▶ **DIRECTIONS FOR THIS TASK**
Where the records below reach the line containing "After 27 years, 4 months and", start transcribing, and end with the line containing "Security at Xerox", exactly and with nothing else added.

── INPUT DATA

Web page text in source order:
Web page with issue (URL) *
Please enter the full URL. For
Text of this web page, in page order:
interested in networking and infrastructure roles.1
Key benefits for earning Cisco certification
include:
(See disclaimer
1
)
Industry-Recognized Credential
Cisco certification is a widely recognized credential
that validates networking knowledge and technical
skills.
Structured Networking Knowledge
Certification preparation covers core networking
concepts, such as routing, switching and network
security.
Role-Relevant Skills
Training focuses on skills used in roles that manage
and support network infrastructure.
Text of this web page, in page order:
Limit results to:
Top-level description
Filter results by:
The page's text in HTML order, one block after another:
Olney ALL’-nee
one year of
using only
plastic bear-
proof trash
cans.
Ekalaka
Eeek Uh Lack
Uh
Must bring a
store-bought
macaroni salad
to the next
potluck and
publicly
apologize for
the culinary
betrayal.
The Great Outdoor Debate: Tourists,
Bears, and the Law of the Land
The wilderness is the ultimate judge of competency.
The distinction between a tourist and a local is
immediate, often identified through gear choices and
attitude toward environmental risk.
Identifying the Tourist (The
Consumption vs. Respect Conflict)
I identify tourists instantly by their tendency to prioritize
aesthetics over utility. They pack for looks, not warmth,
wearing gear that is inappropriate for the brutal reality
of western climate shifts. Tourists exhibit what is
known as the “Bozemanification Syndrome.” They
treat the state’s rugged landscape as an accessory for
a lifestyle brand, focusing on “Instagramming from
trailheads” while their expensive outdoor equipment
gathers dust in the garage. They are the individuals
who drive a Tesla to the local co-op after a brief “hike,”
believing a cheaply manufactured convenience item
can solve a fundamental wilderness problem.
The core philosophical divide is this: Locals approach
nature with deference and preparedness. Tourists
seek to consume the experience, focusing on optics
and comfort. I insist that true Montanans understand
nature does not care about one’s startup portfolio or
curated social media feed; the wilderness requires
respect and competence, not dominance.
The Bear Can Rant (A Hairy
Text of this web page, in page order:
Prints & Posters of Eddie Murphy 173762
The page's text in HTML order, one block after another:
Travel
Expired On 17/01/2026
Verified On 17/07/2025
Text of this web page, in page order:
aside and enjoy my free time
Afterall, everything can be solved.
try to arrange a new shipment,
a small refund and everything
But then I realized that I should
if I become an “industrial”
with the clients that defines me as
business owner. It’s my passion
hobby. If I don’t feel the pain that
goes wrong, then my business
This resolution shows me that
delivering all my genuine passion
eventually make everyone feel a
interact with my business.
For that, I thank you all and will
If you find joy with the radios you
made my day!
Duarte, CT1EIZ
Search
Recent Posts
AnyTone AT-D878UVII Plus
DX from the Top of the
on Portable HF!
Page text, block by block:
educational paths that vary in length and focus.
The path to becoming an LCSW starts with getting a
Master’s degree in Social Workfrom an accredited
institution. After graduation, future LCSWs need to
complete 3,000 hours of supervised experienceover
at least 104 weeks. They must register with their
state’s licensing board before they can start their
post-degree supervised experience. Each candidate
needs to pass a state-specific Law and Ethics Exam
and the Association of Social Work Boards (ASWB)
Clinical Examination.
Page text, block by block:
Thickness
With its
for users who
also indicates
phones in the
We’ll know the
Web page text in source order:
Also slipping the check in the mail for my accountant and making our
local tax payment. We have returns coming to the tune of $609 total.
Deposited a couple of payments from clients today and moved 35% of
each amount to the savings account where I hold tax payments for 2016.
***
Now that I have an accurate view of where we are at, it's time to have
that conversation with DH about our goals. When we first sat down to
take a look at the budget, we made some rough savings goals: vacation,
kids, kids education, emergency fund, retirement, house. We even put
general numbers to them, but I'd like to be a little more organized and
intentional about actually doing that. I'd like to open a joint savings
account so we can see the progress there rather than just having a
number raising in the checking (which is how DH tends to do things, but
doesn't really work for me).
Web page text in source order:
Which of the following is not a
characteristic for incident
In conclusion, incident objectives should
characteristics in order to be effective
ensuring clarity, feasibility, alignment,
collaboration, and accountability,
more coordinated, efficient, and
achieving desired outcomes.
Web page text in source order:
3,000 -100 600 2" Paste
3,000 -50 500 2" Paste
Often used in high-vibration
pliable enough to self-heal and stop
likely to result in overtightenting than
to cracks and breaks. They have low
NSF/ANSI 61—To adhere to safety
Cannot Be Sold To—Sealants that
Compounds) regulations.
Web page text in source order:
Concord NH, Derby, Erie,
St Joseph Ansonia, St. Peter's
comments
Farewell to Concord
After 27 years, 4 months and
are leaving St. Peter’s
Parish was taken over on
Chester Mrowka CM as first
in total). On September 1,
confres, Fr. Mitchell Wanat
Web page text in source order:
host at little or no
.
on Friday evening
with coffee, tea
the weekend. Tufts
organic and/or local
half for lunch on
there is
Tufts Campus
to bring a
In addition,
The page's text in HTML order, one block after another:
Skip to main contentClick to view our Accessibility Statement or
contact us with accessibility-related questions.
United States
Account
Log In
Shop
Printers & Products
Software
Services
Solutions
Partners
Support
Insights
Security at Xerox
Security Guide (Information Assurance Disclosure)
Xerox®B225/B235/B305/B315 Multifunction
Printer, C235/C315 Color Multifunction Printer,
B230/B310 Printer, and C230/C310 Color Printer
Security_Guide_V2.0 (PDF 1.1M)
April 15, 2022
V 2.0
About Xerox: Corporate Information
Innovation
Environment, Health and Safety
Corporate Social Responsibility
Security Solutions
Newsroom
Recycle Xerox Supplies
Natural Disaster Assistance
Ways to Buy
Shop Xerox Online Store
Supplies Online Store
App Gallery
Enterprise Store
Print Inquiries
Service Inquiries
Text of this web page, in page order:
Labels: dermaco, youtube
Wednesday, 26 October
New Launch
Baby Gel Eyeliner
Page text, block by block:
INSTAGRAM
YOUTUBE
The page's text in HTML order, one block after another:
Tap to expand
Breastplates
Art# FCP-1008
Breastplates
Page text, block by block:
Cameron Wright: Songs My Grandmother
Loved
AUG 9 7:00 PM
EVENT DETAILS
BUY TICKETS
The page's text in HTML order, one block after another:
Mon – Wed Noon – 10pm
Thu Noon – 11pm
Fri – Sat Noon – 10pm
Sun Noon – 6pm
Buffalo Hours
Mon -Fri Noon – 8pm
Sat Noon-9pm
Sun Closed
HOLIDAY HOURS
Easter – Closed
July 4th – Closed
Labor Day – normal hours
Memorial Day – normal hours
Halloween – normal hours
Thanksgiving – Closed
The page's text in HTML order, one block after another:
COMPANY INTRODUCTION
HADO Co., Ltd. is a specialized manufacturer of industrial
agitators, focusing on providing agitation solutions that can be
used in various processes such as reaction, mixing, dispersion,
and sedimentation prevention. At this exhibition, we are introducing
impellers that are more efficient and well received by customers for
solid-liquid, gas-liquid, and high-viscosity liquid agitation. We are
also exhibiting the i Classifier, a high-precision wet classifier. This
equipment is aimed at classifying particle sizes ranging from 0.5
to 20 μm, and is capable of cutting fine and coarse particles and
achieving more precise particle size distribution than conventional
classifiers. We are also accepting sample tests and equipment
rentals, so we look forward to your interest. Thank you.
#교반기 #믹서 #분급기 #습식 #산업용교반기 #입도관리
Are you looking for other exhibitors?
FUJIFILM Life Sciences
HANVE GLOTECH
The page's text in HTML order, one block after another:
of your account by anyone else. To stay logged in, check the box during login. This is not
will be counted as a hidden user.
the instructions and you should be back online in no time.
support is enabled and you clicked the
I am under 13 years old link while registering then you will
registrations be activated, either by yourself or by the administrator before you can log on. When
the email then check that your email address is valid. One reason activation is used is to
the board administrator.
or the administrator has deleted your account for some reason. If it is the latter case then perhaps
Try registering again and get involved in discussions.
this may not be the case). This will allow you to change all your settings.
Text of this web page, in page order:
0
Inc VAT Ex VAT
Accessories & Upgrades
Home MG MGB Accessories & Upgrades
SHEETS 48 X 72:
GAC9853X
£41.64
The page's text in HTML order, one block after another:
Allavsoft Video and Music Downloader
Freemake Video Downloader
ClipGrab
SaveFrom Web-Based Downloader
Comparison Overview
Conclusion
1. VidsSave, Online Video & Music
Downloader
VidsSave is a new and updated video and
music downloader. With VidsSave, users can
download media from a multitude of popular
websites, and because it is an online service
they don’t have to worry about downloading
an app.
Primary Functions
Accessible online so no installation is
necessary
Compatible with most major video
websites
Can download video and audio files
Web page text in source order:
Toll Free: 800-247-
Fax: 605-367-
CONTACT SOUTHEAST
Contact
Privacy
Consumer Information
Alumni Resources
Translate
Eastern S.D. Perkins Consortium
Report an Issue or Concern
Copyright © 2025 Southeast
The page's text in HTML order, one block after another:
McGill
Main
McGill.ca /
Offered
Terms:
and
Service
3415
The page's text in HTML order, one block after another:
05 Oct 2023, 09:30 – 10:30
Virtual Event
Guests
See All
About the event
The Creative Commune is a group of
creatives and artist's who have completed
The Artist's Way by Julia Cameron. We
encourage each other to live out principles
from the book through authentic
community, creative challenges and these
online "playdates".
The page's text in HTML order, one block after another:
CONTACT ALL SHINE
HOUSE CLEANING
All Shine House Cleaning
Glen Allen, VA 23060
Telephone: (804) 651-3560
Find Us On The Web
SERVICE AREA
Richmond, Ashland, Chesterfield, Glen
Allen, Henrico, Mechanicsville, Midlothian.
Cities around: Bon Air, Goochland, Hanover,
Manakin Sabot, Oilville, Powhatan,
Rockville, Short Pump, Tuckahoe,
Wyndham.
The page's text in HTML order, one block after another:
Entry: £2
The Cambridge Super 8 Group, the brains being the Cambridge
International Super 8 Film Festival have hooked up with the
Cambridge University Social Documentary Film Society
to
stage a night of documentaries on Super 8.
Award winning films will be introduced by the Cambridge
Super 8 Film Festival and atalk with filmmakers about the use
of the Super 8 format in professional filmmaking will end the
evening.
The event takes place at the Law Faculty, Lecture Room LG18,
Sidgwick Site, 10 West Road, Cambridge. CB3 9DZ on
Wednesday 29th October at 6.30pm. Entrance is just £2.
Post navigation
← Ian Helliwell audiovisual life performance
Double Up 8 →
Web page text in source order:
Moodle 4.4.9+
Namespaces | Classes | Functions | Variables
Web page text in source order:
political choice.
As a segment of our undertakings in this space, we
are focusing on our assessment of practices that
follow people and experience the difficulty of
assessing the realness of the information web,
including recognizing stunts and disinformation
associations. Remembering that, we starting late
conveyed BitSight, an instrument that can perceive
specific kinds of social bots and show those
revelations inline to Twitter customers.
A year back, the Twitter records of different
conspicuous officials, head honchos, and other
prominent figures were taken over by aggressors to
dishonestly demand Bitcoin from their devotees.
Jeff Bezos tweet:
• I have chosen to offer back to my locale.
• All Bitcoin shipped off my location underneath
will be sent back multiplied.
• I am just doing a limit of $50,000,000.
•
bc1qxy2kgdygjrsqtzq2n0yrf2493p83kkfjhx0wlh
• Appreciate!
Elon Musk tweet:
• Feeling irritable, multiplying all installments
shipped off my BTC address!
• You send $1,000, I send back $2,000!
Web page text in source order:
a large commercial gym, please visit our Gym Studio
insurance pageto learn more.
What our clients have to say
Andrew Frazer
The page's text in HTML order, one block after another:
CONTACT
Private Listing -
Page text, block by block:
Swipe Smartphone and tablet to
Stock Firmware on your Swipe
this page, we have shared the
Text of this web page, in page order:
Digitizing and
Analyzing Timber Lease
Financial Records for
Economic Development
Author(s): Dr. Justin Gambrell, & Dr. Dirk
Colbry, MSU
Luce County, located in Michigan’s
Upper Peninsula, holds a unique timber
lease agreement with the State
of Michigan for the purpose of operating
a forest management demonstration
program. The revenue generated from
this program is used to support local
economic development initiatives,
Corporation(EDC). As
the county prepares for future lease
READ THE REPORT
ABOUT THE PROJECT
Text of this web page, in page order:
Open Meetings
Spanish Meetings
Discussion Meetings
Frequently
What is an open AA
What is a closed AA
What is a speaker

────

▶ **ANSWER**
After 27 years, 4 months and
are leaving St. Peter’s
Parish was taken over on
Chester Mrowka CM as first
in total). On September 1,
confres, Fr. Mitchell Wanat
Web page text in source order:
host at little or no
.
on Friday evening
with coffee, tea
the weekend. Tufts
organic and/or local
half for lunch on
there is
Tufts Campus
to bring a
In addition,
The page's text in HTML order, one block after another:
Skip to main contentClick to view our Accessibility Statement or
contact us with accessibility-related questions.
United States
Account
Log In
Shop
Printers & Products
Software
Services
Solutions
Partners
Support
Insights
Security at Xerox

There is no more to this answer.